(Recorded data)
---

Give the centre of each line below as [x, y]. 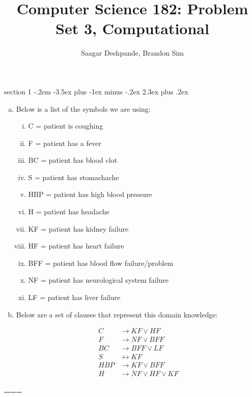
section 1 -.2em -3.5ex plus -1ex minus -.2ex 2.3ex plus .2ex [96, 91]
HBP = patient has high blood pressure [90, 194]
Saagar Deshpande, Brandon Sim [132, 53]
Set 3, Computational [132, 28]
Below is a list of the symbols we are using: [83, 108]
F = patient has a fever [65, 143]
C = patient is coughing [66, 126]
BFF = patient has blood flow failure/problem [101, 263]
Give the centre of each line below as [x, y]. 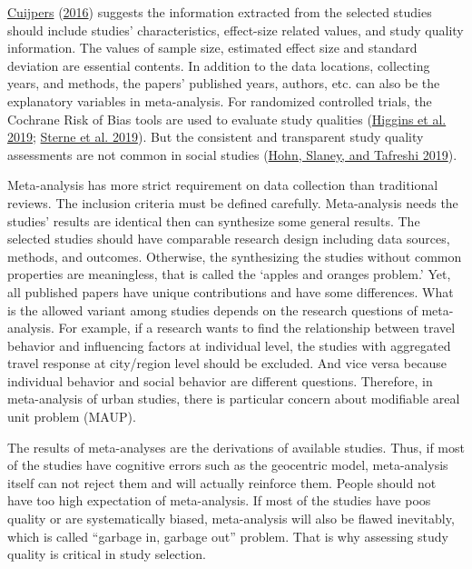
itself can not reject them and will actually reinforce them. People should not [222, 482]
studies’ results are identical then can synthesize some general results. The [214, 220]
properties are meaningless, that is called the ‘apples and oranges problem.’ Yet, [229, 274]
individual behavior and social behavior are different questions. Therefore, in [220, 380]
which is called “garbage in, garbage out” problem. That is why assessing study [228, 536]
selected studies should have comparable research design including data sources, [229, 239]
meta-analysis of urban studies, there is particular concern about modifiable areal [234, 399]
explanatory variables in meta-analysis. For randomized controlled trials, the [220, 100]
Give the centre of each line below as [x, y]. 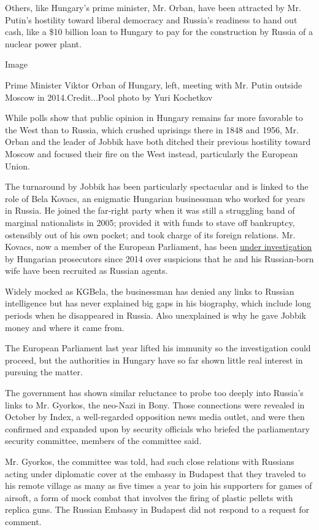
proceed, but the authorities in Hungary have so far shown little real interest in [154, 360]
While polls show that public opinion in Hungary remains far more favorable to [154, 118]
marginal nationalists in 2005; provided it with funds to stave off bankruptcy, [150, 222]
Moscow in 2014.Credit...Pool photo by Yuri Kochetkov [109, 97]
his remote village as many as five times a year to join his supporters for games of [159, 485]
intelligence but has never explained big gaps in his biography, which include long [158, 303]
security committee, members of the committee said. [103, 441]
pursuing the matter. [44, 372]
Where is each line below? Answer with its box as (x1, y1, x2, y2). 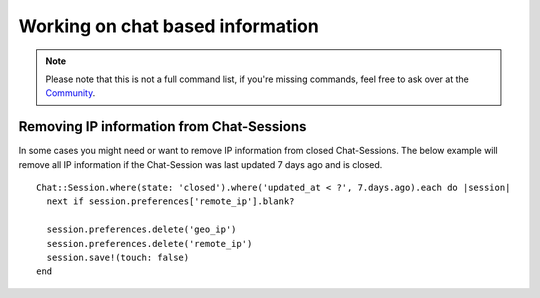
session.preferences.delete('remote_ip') (46, 238, 253, 249)
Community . (45, 87, 96, 99)
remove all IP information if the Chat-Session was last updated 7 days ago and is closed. (18, 158, 383, 170)
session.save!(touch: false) (46, 251, 190, 263)
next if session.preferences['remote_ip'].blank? (46, 196, 295, 207)
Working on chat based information (18, 15, 319, 37)
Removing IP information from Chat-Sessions (18, 118, 307, 135)
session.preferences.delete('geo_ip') (46, 224, 237, 235)
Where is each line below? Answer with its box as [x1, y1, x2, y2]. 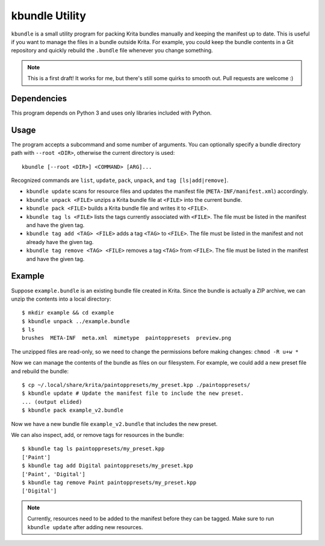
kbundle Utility [11, 9, 87, 22]
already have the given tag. [26, 238, 94, 245]
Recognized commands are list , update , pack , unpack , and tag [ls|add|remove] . [11, 177, 229, 184]
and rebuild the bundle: [11, 368, 69, 375]
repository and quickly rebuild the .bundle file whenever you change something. [11, 47, 213, 54]
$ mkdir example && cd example [22, 309, 114, 316]
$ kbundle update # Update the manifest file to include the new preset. [22, 390, 244, 397]
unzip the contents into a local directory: [11, 295, 111, 303]
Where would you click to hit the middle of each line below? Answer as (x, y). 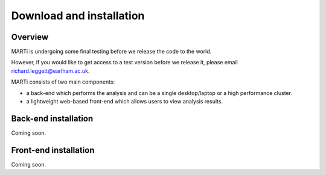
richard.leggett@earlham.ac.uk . (50, 71)
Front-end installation (53, 150)
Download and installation (78, 16)
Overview (30, 37)
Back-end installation (52, 118)
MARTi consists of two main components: (63, 82)
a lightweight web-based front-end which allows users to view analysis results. (125, 102)
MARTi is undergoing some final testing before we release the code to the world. (111, 52)
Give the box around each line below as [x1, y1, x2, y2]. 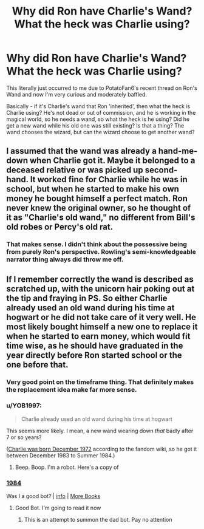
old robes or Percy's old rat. [6, 222, 114, 232]
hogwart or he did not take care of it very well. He [6, 312, 196, 323]
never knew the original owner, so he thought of [6, 203, 191, 213]
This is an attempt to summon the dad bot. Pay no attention [24, 516, 172, 524]
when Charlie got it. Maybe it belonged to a [29, 155, 195, 166]
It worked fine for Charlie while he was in [30, 174, 188, 185]
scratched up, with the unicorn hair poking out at [6, 284, 195, 294]
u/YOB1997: [6, 401, 42, 410]
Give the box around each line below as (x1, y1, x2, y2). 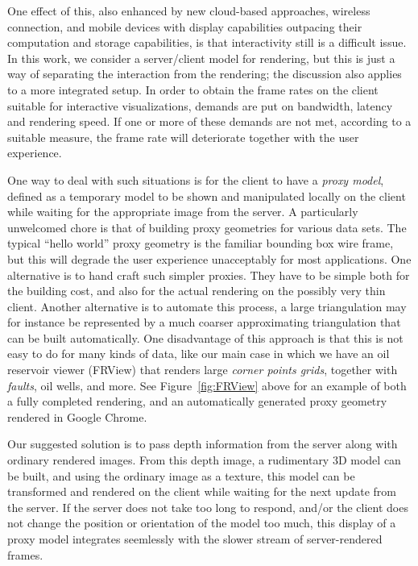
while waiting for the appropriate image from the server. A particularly (7, 203, 358, 220)
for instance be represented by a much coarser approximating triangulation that (7, 314, 401, 331)
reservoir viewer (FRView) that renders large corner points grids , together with (7, 361, 398, 378)
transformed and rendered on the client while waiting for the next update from (7, 483, 396, 500)
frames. (7, 546, 43, 563)
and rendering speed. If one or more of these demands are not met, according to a (7, 113, 412, 130)
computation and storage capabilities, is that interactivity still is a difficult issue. (7, 34, 407, 51)
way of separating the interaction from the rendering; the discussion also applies (7, 65, 402, 82)
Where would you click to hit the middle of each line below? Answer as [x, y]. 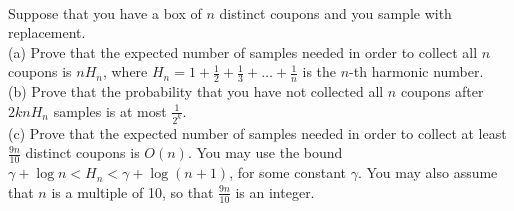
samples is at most [110, 110]
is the [319, 71]
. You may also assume [427, 172]
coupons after [442, 91]
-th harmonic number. [416, 71]
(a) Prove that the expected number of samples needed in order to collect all [243, 51]
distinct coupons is [82, 152]
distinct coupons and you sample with [335, 12]
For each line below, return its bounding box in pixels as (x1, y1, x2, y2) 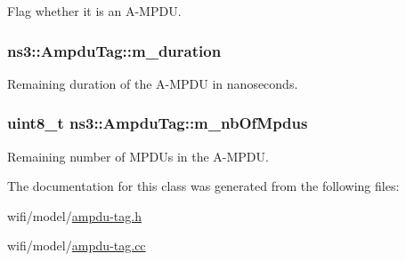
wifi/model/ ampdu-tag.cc (7, 236, 146, 255)
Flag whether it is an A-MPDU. (7, 2, 182, 20)
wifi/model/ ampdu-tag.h (7, 206, 142, 225)
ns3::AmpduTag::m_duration (7, 39, 222, 61)
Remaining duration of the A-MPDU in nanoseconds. (7, 74, 298, 92)
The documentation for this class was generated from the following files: (7, 177, 400, 195)
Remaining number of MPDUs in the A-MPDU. (7, 146, 269, 165)
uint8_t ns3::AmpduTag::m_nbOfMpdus (7, 112, 308, 134)
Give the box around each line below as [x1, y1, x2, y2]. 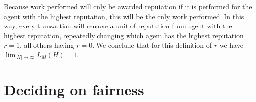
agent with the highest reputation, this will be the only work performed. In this [4, 11, 244, 21]
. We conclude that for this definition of [92, 40, 212, 50]
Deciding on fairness [4, 79, 144, 99]
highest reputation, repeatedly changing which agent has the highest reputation [4, 30, 244, 40]
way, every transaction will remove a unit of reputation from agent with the [4, 21, 232, 31]
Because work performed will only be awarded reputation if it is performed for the [4, 1, 252, 11]
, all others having [19, 40, 74, 50]
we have [219, 40, 243, 50]
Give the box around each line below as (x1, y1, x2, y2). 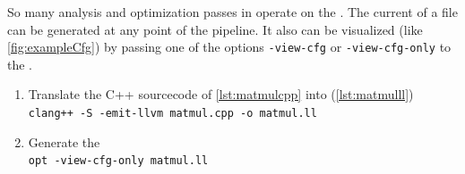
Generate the (28, 132, 100, 151)
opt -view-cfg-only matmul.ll (28, 154, 209, 168)
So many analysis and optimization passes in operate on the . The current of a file (7, 3, 458, 21)
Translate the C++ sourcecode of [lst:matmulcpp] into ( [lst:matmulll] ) (28, 85, 414, 104)
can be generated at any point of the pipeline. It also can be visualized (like (7, 20, 423, 38)
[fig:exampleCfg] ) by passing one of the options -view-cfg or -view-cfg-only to (7, 37, 452, 56)
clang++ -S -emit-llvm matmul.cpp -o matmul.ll (28, 107, 317, 120)
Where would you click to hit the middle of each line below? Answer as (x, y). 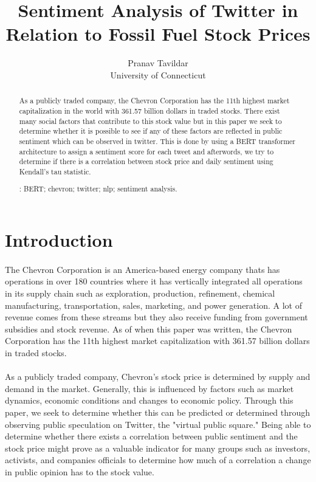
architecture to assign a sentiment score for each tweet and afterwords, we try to (146, 151)
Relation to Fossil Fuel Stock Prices (158, 34)
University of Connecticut (158, 74)
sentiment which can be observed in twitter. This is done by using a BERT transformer (157, 141)
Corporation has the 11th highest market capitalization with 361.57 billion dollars (157, 341)
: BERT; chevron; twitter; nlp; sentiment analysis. (98, 189)
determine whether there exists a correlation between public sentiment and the (151, 436)
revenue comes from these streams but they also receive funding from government (156, 317)
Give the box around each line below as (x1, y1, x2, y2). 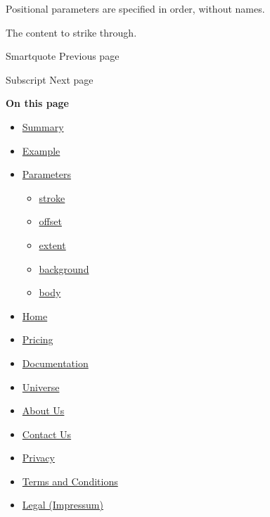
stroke (39, 190, 65, 205)
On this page (6, 96, 69, 110)
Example (22, 143, 60, 158)
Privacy (22, 450, 55, 465)
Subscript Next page (6, 72, 94, 87)
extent (39, 237, 66, 252)
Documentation (22, 355, 89, 370)
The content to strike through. (6, 25, 137, 39)
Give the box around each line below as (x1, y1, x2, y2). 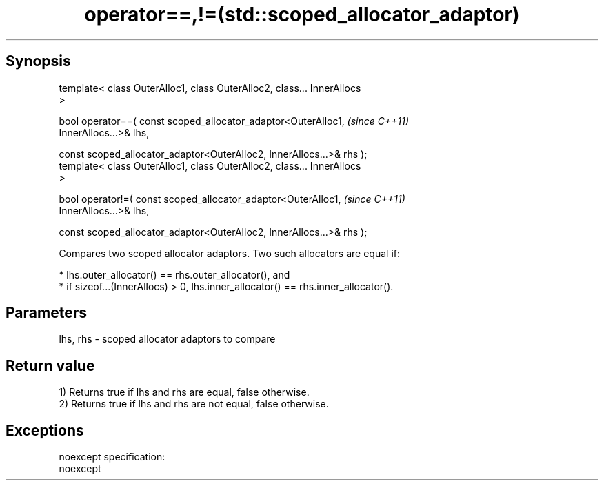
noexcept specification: (59, 451, 165, 463)
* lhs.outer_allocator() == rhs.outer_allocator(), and (59, 268, 290, 281)
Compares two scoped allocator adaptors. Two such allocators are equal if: (59, 247, 400, 259)
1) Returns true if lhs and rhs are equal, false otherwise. (59, 386, 310, 398)
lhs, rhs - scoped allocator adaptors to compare (59, 333, 276, 345)
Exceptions (6, 421, 84, 439)
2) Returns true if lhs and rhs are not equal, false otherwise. (59, 398, 329, 410)
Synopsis (6, 52, 71, 70)

---

Your output should be the lines above from the one that contains "extent (39, 237, 66, 252)" through the one that contains "noexcept specification: (59, 451, 165, 463)", word for word, with pictures left out.

extent (39, 237, 66, 252)
Documentation (22, 355, 89, 370)
The content to strike through. (6, 25, 137, 39)
Give the box around each line below as (x1, y1, x2, y2). 
noexcept specification: (59, 451, 165, 463)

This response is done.